Exercise instructions: Copy the data that follows, character for character, minus the pictures.

Stored entries:

- Opening Delimiter -

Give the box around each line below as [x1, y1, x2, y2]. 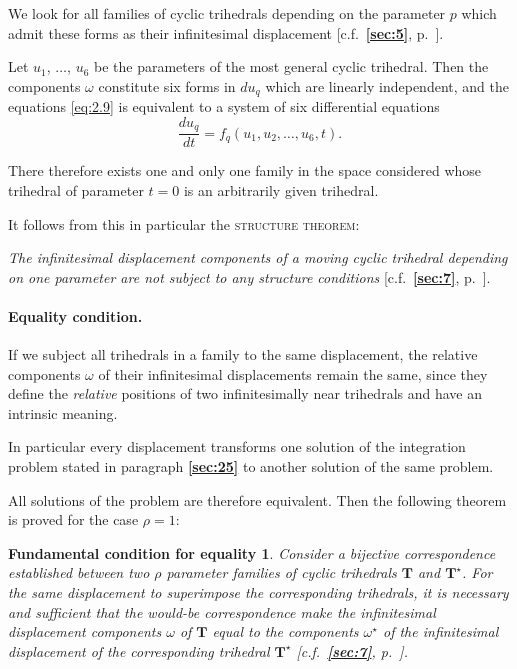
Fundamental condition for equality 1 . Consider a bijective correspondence [8, 542, 496, 563]
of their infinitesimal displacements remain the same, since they [98, 363, 488, 384]
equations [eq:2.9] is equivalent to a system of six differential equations [8, 96, 440, 117]
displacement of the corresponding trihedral [8, 640, 270, 661]
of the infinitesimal [382, 621, 499, 642]
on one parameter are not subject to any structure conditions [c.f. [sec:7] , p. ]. [8, 266, 491, 287]
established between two [8, 562, 150, 583]
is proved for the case [8, 509, 139, 530]
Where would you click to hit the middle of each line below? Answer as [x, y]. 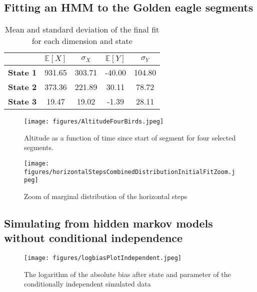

- Closing Delimiter -

Response for this exercise:
Give the box around each line below as [x1, y1, x2, y2]. 
Fundamental condition for equality 1 . Consider a bijective correspondence [8, 542, 496, 563]
of their infinitesimal displacements remain the same, since they [98, 363, 488, 384]
equations [eq:2.9] is equivalent to a system of six differential equations [8, 96, 440, 117]
displacement of the corresponding trihedral [8, 640, 270, 661]
of the infinitesimal [382, 621, 499, 642]
on one parameter are not subject to any structure conditions [c.f. [sec:7] , p. ]. [8, 266, 491, 287]
established between two [8, 562, 150, 583]
is proved for the case [8, 509, 139, 530]
Where would you click to hit the middle of each line below? Answer as [x, y]. 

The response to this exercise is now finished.